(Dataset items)
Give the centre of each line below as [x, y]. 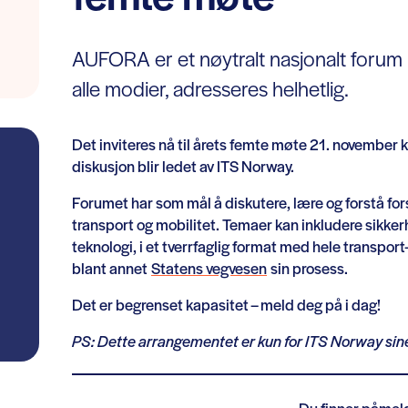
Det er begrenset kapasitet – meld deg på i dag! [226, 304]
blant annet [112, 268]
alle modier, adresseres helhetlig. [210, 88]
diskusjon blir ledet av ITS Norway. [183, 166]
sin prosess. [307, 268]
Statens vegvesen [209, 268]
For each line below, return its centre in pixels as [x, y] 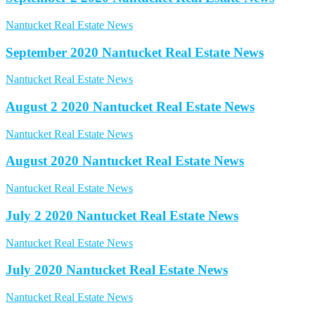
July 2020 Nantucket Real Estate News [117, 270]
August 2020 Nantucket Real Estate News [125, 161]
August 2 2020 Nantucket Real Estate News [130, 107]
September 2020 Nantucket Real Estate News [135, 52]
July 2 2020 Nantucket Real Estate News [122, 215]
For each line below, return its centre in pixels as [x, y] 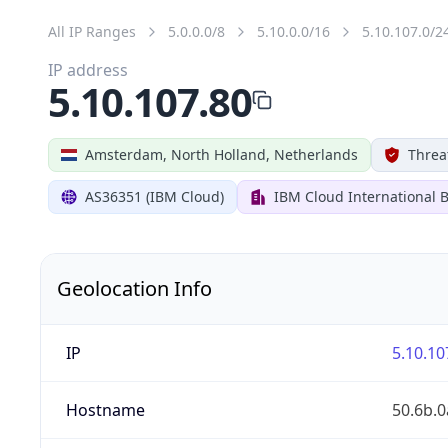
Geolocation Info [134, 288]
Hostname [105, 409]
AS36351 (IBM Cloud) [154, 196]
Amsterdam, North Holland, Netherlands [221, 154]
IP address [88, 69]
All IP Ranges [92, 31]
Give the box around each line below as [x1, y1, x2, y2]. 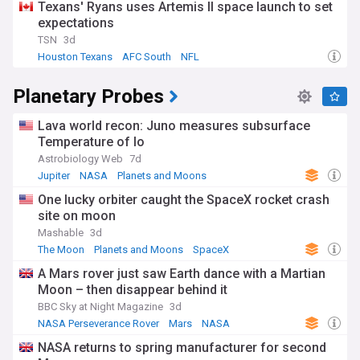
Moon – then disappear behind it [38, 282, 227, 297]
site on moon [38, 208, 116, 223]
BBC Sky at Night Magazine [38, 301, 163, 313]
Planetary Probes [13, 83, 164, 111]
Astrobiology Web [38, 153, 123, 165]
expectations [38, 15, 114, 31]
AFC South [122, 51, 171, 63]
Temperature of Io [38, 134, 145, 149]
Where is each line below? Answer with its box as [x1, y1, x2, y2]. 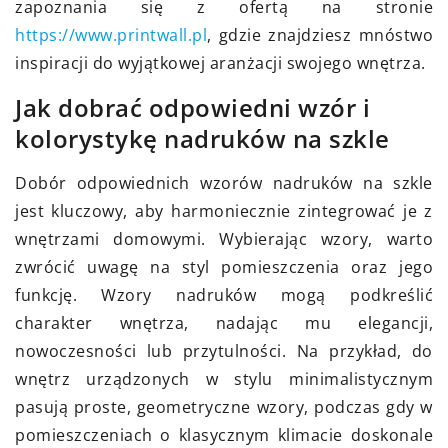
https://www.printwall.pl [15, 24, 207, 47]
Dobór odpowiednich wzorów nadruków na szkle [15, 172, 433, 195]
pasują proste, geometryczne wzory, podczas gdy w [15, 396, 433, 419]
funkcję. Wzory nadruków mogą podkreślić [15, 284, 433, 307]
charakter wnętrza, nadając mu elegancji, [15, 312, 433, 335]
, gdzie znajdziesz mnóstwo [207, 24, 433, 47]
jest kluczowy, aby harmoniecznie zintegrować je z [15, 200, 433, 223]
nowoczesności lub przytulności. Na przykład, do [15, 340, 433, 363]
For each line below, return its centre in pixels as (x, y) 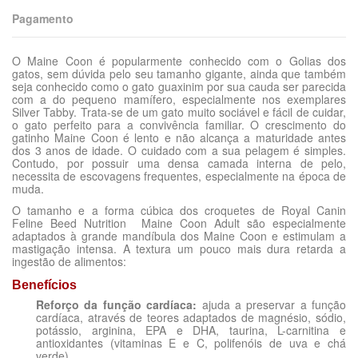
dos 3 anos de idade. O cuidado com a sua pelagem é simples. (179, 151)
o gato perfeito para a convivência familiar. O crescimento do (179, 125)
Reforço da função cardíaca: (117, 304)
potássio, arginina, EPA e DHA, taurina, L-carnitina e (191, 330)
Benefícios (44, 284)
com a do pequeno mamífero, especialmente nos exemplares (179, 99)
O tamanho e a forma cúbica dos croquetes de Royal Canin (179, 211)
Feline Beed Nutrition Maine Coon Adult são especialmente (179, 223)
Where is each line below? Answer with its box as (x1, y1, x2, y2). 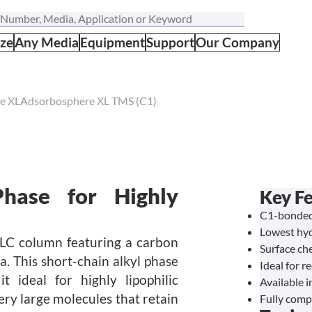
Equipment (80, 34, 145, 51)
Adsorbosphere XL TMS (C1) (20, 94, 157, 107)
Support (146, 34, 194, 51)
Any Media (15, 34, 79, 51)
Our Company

* * *

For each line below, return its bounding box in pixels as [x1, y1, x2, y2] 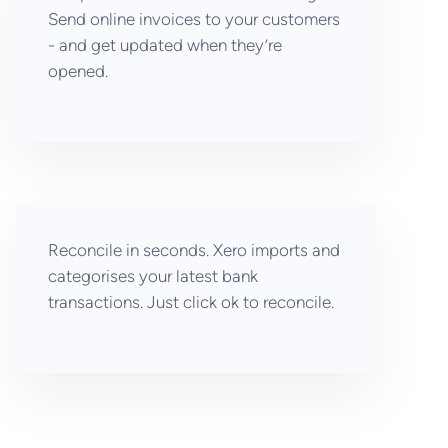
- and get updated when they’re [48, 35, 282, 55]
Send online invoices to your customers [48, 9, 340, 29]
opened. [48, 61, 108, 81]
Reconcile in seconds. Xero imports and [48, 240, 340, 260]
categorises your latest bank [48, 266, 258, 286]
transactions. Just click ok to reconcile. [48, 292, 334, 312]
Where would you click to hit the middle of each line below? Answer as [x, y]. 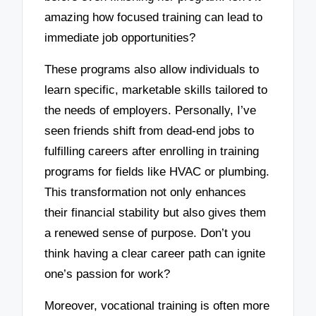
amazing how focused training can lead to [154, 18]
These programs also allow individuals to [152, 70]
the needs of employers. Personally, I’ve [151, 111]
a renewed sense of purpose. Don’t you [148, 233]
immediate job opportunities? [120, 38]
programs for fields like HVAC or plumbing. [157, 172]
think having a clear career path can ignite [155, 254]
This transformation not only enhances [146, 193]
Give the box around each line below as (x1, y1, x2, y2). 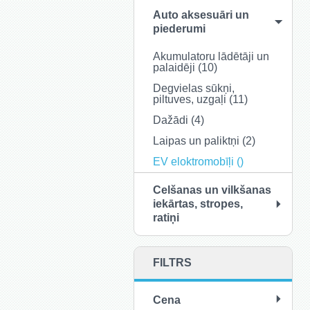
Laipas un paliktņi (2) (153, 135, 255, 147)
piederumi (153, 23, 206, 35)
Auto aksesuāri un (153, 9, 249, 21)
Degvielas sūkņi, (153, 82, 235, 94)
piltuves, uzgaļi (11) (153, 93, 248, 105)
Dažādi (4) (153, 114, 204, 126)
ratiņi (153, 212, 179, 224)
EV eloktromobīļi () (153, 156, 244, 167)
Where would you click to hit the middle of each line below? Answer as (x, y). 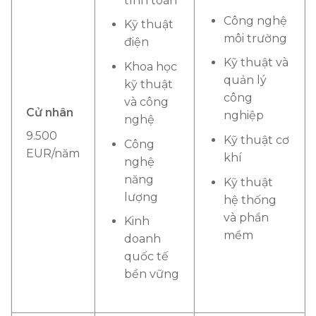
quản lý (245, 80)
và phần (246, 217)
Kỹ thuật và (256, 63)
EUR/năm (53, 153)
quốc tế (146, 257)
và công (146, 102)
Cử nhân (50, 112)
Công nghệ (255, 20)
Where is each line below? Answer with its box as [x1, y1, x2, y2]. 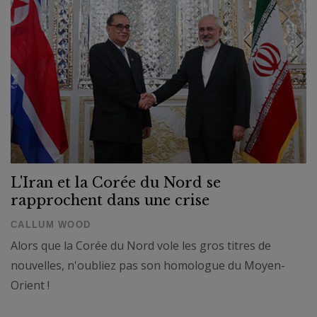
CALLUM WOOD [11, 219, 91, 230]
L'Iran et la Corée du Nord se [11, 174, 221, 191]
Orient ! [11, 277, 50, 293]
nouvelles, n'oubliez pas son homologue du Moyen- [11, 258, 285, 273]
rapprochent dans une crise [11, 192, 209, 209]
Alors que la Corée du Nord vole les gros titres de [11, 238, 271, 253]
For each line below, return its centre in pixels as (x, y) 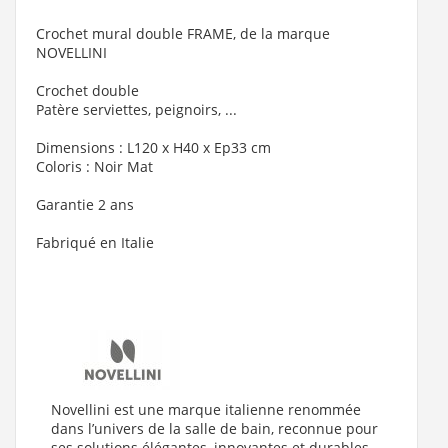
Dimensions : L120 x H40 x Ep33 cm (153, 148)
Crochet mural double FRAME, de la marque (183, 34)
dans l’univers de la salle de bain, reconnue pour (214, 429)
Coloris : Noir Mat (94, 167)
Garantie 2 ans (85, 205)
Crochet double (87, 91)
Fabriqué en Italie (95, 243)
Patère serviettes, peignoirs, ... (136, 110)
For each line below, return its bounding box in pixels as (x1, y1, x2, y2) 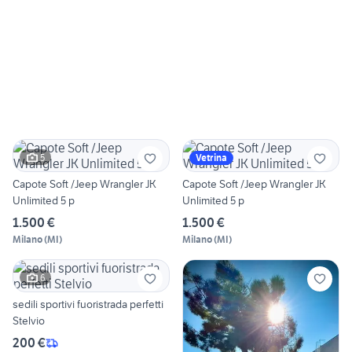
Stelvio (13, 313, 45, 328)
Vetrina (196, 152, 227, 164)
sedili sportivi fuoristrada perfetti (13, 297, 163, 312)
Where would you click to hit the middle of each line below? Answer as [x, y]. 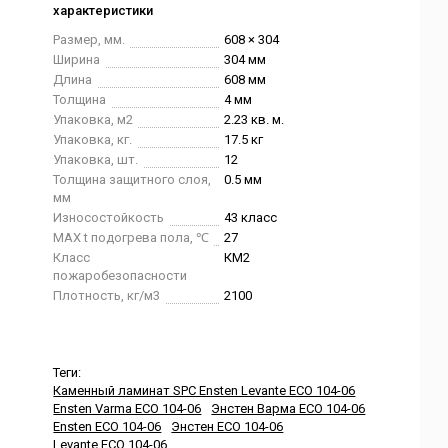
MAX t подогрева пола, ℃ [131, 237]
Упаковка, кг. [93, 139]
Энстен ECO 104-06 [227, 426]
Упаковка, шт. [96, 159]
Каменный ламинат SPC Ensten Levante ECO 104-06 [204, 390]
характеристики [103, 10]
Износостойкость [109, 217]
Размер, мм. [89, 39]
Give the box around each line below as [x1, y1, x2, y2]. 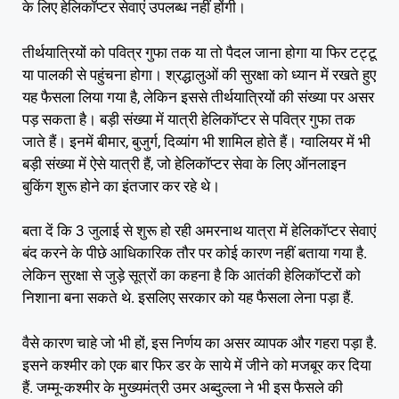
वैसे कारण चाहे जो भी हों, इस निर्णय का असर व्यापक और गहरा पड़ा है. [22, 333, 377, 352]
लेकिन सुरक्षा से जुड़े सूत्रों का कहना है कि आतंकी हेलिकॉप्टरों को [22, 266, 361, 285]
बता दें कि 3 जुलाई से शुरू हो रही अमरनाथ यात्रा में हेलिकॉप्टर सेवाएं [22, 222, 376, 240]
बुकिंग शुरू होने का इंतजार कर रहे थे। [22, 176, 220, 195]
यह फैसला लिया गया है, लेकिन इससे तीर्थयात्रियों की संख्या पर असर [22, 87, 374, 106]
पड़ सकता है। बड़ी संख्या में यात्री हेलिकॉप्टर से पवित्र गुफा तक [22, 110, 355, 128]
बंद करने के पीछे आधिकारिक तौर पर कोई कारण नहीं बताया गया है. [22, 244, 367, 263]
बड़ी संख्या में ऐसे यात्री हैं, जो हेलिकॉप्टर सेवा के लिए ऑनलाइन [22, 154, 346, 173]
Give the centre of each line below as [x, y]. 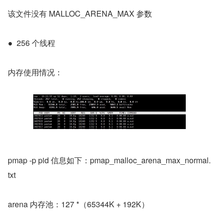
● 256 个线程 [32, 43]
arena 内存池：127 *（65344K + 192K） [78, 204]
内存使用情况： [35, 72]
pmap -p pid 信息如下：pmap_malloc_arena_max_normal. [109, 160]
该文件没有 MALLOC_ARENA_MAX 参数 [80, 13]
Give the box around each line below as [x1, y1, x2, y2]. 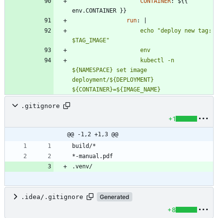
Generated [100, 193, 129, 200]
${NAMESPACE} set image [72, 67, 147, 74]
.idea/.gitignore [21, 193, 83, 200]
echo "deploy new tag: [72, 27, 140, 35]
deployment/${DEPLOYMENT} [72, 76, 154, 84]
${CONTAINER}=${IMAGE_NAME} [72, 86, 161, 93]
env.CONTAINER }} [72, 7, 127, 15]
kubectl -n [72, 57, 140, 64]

Task objective:
Compute how many lines of the records above hold the string "Nord". Give the number with no other output.

Result of the exercise:
2